Haskell - What does the lambda in this primality test mean and how does this work?

Question

From http://www.haskell.org/haskellwiki/Testing_primality, there is this code:

isPrime n = n > 1 &&
    foldr (\p r -> p*p > n || ((n `rem` p) /= 0 && r)) True primes

Where primes is a list of prime numbers (possibly infinite).

Two questions:

1. How would one read the lambda passed to foldr function
2. Since foldr starts from the right, why does this function work when it is passed an infinite list of primes? I'm guessing there is a short circuit built into the lambda?

Answer 1

Folds might be easy to grasp visually:

   foldr g z [a,b,c...,x] === g a (g b (g c (g ... (g x z) ... )))

So if g p r doesn't use its 2nd arg, it won't force any further list access.
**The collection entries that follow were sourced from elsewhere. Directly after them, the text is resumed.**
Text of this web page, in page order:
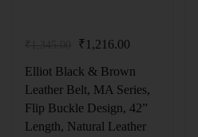
₹1,216.00
Elliot Black & Brown
Leather Belt, MA Series,
Flip Buckle Design, 42”
Length, Natural Leather
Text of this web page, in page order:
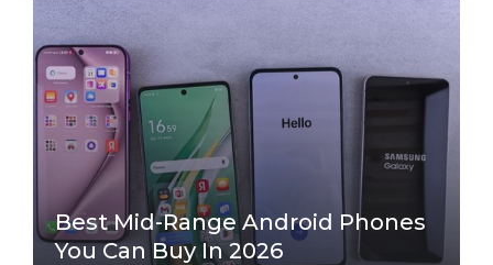
Best Mid-Range Android Phones
You Can Buy In 2026
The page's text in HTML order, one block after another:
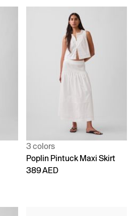
3 colors
Poplin Pintuck Maxi Skirt
389 AED
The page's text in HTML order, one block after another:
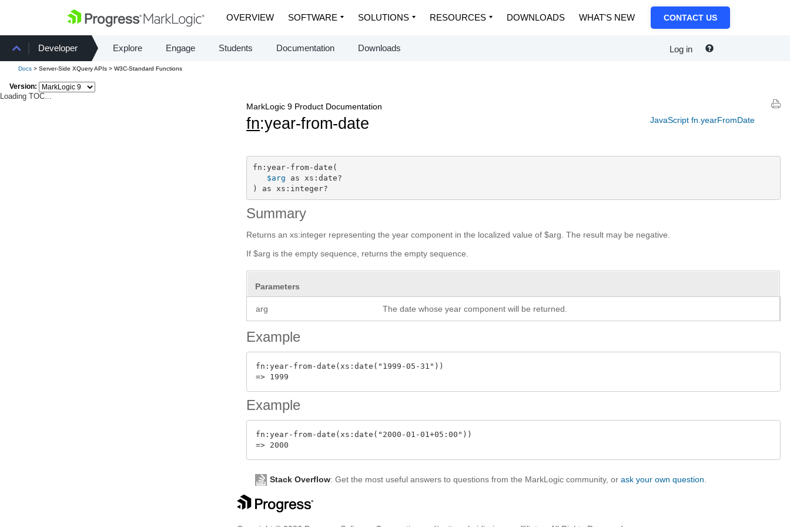
OVERVIEW SOFTWARE SOLUTIONS RESOURCES DOWNLOADS WHAT'S NEW CONTACT US
Developer Explore Engage Students Documentation Downloads Log in
Docs > Server-Side XQuery APIs > W3C-Standard Functions
Version:
Loading TOC...
JavaScript fn.yearFromDate
MarkLogic 9 Product Documentation
fn:year-from-date
fn:year-from-date(
$arg as xs:date?
) as xs:integer?
Summary
Returns an xs:integer representing the year component in the localized value of $arg. The result may be negative.
If $arg is the empty sequence, returns the empty sequence.
Parameters
arg The date whose year component will be returned.
Example
fn:year-from-date(xs:date("1999-05-31"))
Example
fn:year-from-date(xs:date("2000-01-01+05:00"))
Stack Overflow: Get the most useful answers to questions from the MarkLogic community, orask your own question
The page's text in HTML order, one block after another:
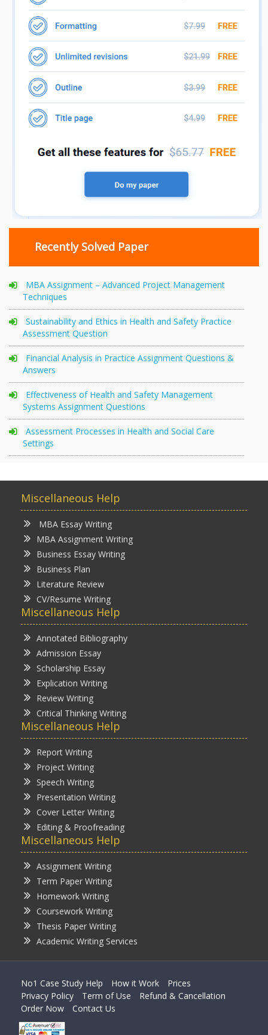
Recently Solved Paper
MBA Assignment – Advanced Project Management
Techniques
Sustainability and Ethics in Health and Safety Practice
Assessment Question
Financial Analysis in Practice Assignment Questions &
Answers
Effectiveness of Health and Safety Management
Systems Assignment Questions
Assessment Processes in Health and Social Care
Settings
Miscellaneous Help
MBA Essay Writing
MBA Assignment Writing
Business Essay Writing
Business Plan
Literature Review
CV/Resume Writing
Miscellaneous Help
Annotated Bibliography
Admission Essay
Scholarship Essay
Explication Writing
Review Writing
Critical Thinking Writing
Miscellaneous Help
Report Writing
Project Writing
Speech Writing
Presentation Writing
Cover Letter Writing
Editing & Proofreading
Miscellaneous Help
Assignment Writing
Term Paper Writing
Homework Writing
Coursework Writing
Thesis Paper Writing
Academic Writing Services
No1 Case Study Help How it Work
Prices
Privacy Policy
Term of Use
Refund & Cancellation
Order Now
Contact Us
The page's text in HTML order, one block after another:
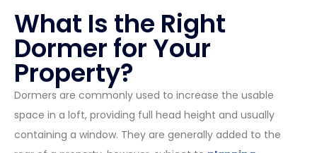
What Is the Right
Dormer for Your
Property?
Dormers are commonly used to increase the usable
space in a loft, providing full head height and usually
containing a window. They are generally added to the
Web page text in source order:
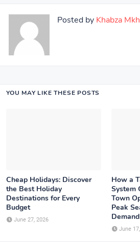
Posted by Khabza
YOU MAY LIKE THESE POSTS
Cheap Holidays: Discover
the Best Holiday
Destinations for Every
Budget
June 27, 2026
How a
System
Town
Peak
Demand
June
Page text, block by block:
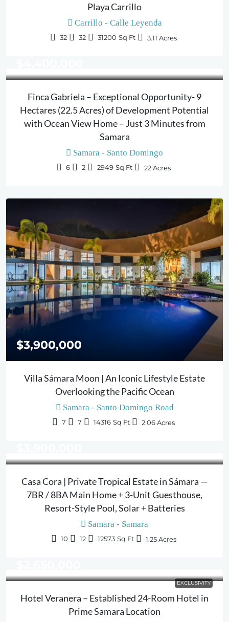
Playa Carrillo
Carrillo - Calle Leyenda
32 32 31200 Sq Ft 3.11 Acres
Finca Gabriela – Exceptional Opportunity- 9
Hectares (22.5 Acres) of Development Potential
with Ocean View Home – Just 3 Minutes from
Samara
Samara - Santo Domingo
6 2 2949 Sq Ft 22Acres
$3,900,000
Villa Sámara Moon | An Iconic Lifestyle Estate
Overlooking the Pacific Ocean
Samara - Santo Domingo Road
7 7 14316 Sq Ft 2.06Acres
Casa Cora | Private Tropical Estate in Sámara —
7BR / 8BA Main Home + 3-Unit Guesthouse,
Resort-Style Pool, Solar + Batteries
Samara - Samara
10 12 12573 Sq Ft 1.25Acres
EXCLUSIVITY
Hotel Veranera – Established 24-Room Hotel in
Prime Samara Location

Like you said, because of the short-circuit behaviour of || ("logical or").

And foldl g z [a,b,c...,x] === (g ... (g (g (g z a) b) c) ... x).

To read the function, first we notice that the fold is applied to a list of primes, [2,3,5,7,11,13,17..]. So it can be read as

isPrime n = n > 1 &&
   foldr (\p r -> p*p > n || ((n `rem` p) /= 0 && r)) True primes
===
isPrime n = n > 1 &&
   (2*2 > n || (rem n 2 /= 0 &&
   (3*3 > n || (rem n 3 /= 0 &&
   (5*5 > n || (rem n 5 /= 0 && 
   -- the expansion stops when p*p > n
   -- because (True || r) === True
   ......................... && 
   (True) ... ))))))

In foldr's combining function, the second argument is for "result" of folding the rest of the list; r is a suggestive name to that effect.

Answer 2

Lazy evaluation means boolean short-circuit logic stops a chain of functions being evaluated, even where the logic is inside the functions.
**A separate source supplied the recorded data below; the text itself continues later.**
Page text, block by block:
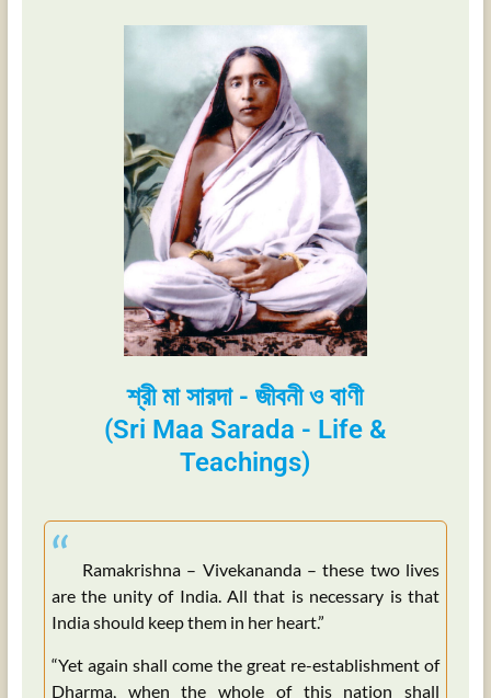
শ্রী মা সারদা - জীবনী ও বাণী
(Sri Maa Sarada - Life &
Teachings)
“
Ramakrishna – Vivekananda – these two lives
are the unity of India. All that is necessary is that
India should keep them in her heart.”
“Yet again shall come the great re-establishment of
Dharma, when the whole of this nation shall
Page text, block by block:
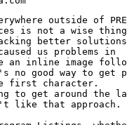
outside of
is not a wise thing
better
us problems in
an inline image
no good way to get
first character.
to get around the
like that approach.
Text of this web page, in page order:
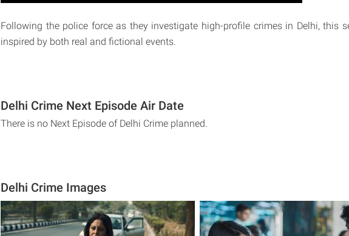
Following the police force as they investigate high-profile crimes in Delhi, this
inspired by both real and fictional events.
Delhi Crime Next Episode Air Date
There is no Next Episode of Delhi Crime planned.
Delhi Crime Images
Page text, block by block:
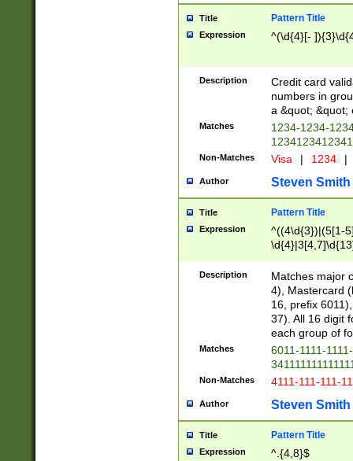
Title Pattern Title
Expression ^(\d{4}[-
Description
Credit card
numbers in
a &quot; &quot;
Matches
1234-1234-
Non-Matches Visa | 1234 |
Author Steven Smith
Title Pattern Title
Expression
^((4\d{3})|(5[1-
Description
Matches major
4), Mastercard
16, prefix
37). All 16 digit
each group of
Matches
6011-1111-
Non-Matches 4111-111-111-
Author Steven Smith
Title Pattern Title
Expression ^.{4,8}$
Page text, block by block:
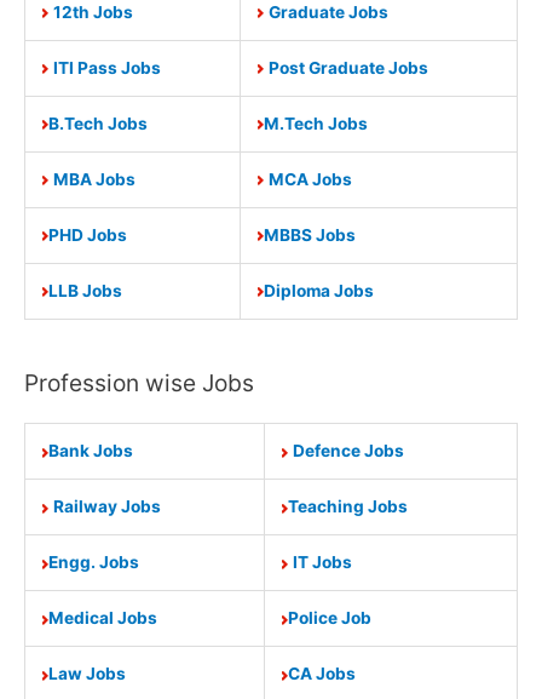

As a simple example, for any Foldable data type, you can write a null function like this:

null t = foldr (\x b -> False && b) True t

This function will never be called more than once, because for an instance with more than one element it will evaluate to

False && *thunk* foldr...

The short-circuit boolean and means that the thunk is never evaluated, so this will happily work with infinite structures. Which is why you shouldn't implement null as a check to see if size == 0

This doesn't work in a strict language; each iterations of foldr would be evaluated in turn and passed to the next.

As for the lambda...

isPrime n = n > 1 &&
    foldr (\p r -> p*p > n || ((n `rem` p) /= 0 && r)) True primes

could be written like this:

isPrime n = n > 1 &&
    foldr f True primes
    where
        f p r = p*p > n || ((n `rem` p) /= 0 && r)

Hope that helps.

EDIT: If it wasn't clear, the short-circuit boolean or || in that function works in the same way as the simpler example above.

Answer 3

The lambda part looks like this being translated into pythonish pseudocode:

def f(p, r):
  # invariant: r is True iff we have not seen a divisor of n yet.
  # we must return an updated r

  if p > sqrt(n): 
     return True # because we need a divisor less than that

  if p does not divide n and r is True:
     return True # because p is not a divisor neither we have seen one yet

  return False  # and this will become a new r and will return False forever.

As for the foldr part, that's tricky indeed. foldr first evaluates the result for the tail of the list (r) then applies the function to the head and that r. So there must be a point where the tail can be computed without going further.

That will happen when the head is at least sqrt(n), which means: if there's a divisor, you can find it before, but for now return True and don't evaluate the tail.